Periodontitis (P) was induced in Wistar: Han rats through oral gavage with the pathogenic bacteria Porphyromonas gingivalis and Fusobacterium nucleatum for 12 weeks, followed by 3 weeks of chronic mild stress (CMS) to induce depressive-like behavior. The following four groups were established (n = 12 rats/group): periodontitis and CMS (P + CMS+), periodontitis without CMS, CMS without periodontitis, and control. The morphology and inflammatory phenotype of microglia in the frontal cortex (FC) were studied using immunofluorescence and bioinformatics tools. The endocannabinoid (EC) signaling and proteins related to synaptic plasticity were analyzed in FC samples using biochemical and immunohistochemical techniques.
Ultrastructural and fractal analyses of FC revealed a significant increase in the complexity and heterogeneity of Iba1 + parenchymal microglia in the combined experimental model (P + CMS+) and increased expression of the proinflammatory marker inducible nitric oxide synthase (iNOS), while there were no changes in the expression of cannabinoid receptor 2 (CB2). In the FC protein extracts of the P + CMS + animals, there was a decrease in the levels of the EC metabolic enzymes N-acyl phosphatidylethanolamine-specific phospholipase D (NAPE-PLD), diacylglycerol lipase (DAGL), and monoacylglycerol lipase (MAGL) compared to those in the controls, which extended to protein expression in neurons and in FC extracts of cannabinoid receptor 1 (CB1) and to the intracellular signaling molecules phosphatidylinositol-3-kinase (PI3K), protein kinase B (Akt) and extracellular signal-regulated kinase 1/2 (ERK1/2). The protein levels of brain-derived neurotrophic factor (BDNF) and synaptophysin were also lower in P + CMS + animals than in controls.
The combined effects on microglial morphology and inflammatory phenotype, the EC signaling, and proteins related to synaptic plasticity in P + CMS + animals may represent relevant mechanisms explaining the association between periodontitis and depression.
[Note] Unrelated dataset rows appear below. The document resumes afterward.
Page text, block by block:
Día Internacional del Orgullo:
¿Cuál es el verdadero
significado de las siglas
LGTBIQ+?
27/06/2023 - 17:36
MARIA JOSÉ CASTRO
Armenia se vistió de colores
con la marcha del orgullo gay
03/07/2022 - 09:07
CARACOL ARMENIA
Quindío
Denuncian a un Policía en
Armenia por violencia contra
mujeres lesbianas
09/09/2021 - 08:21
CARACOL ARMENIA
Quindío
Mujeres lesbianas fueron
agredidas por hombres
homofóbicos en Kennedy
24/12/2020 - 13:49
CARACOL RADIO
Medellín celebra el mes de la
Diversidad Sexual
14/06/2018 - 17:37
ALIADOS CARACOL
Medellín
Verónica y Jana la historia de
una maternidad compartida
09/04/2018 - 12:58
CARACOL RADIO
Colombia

These findings highlight potential therapeutic targets that warrant further investigation.
抑郁症是一种多因素病因的慢性精神疾病,其病理生理学尚未完全阐明。应激和其他慢性炎症性病理是精神疾病的共同风险因素,合并症是重度抑郁症的特征。流行病学证据表明,作为低水平慢性全身炎症源的牙周炎可能与抑郁症有关,但潜在机制尚不清楚。
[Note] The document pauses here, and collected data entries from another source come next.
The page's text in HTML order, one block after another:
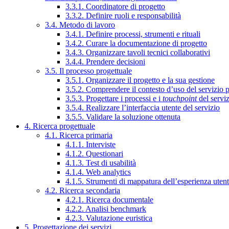
3.3.1. Coordinatore di progetto
3.3.2. Definire ruoli e responsabilità
3.4. Metodo di lavoro
3.4.1. Definire processi, strumenti e rituali
3.4.2. Curare la documentazione di progetto
3.4.3. Organizzare tavoli tecnici collaborativi
3.4.4. Prendere decisioni
3.5. Il processo progettuale
3.5.1. Organizzare il progetto e la sua gestione
3.5.2. Comprendere il contesto d’uso del servizio
3.5.3. Progettare i processi e i touchpointdel
3.5.4. Realizzare l’interfaccia utente del servizio
3.5.5. Validare la soluzione ottenuta
4. Ricerca progettuale
4.1. Ricerca primaria
4.1.1. Interviste
4.1.2. Questionari
4.1.3. Test di usabilità
4.1.4. Web analytics
4.1.5. Strumenti di mappatura dell’esperienza
4.2. Ricerca secondaria
4.2.1. Ricerca documentale
4.2.2. Analisi benchmark
4.2.3. Valutazione euristica
5. Progettazione dei servizi

通过口腔灌胃将牙龈卟啉单胞菌和具核梭杆菌等致病菌诱导给 Wistar:Han 大鼠,诱导牙周炎 12 周,随后进行 3 周的慢性轻度应激(CMS)以诱导抑郁样行为。建立以下四组(每组 n = 12 只大鼠):牙周炎和 CMS(P + CMS + )、牙周炎无 CMS、CMS 无牙周炎和对照组。使用免疫荧光和生物信息学工具研究前额皮质(FC)中小胶质细胞的形态和炎症表型。使用生化和免疫组织化学技术分析 FC 样本中的内源性大麻素(EC)信号和与突触可塑性相关的蛋白。
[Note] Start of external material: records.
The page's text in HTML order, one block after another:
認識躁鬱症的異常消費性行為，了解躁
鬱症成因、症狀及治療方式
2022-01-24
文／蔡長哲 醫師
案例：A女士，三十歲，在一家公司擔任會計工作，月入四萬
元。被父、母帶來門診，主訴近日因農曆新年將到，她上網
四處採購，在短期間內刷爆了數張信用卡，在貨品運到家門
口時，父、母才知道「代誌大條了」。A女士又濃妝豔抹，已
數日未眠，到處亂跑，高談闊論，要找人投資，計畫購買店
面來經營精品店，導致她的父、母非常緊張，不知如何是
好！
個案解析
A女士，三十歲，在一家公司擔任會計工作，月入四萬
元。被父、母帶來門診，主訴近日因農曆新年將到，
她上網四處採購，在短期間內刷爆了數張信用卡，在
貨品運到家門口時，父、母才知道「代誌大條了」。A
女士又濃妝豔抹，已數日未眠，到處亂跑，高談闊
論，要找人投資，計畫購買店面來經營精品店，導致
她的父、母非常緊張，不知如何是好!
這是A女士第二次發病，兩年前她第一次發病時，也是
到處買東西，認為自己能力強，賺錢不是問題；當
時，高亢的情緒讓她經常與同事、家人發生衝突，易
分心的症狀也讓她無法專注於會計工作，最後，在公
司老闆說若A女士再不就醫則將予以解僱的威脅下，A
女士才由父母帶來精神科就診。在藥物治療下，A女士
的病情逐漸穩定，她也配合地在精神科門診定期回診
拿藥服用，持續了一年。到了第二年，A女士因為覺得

FC 的超微结构和分形分析显示,在联合实验模型(P + CMS + )中小胶质细胞的复杂性和异质性显著增加,诱导型一氧化氮合酶(iNOS)的促炎标志物表达增加,而大麻素受体 2(CB2)的表达没有变化。在 P + CMS + 动物的 FC 蛋白提取物中,与对照组相比,EC 代谢酶 N-酰基磷酯酰乙醇胺特异性磷脂酶 D(NAPE-PLD)、二酰基甘油脂肪酶(DAGL)和单酰基甘油脂肪酶(MAGL)的水平降低,这种情况延伸至神经元蛋白表达和 FC 中大麻素受体 1(CB1)的蛋白表达,以及细胞内信号分子磷脂酰肌醇-3-激酶(PI3K)、蛋白激酶 B(Akt)和细胞外信号调节激酶 1/2(ERK1/2)。与对照组相比,P + CMS + 动物的脑源性神经营养因子(BDNF)和突触小体蛋白的水平也较低。
P + CMS + 动物中小胶质细胞形态和炎症表型、EC 信号以及与突触可塑性相关的蛋白的联合作用可能代表了解释牙周炎与抑郁症之间关联的相关机制。这些发现强调了潜在的治疗靶点,值得进一步研究。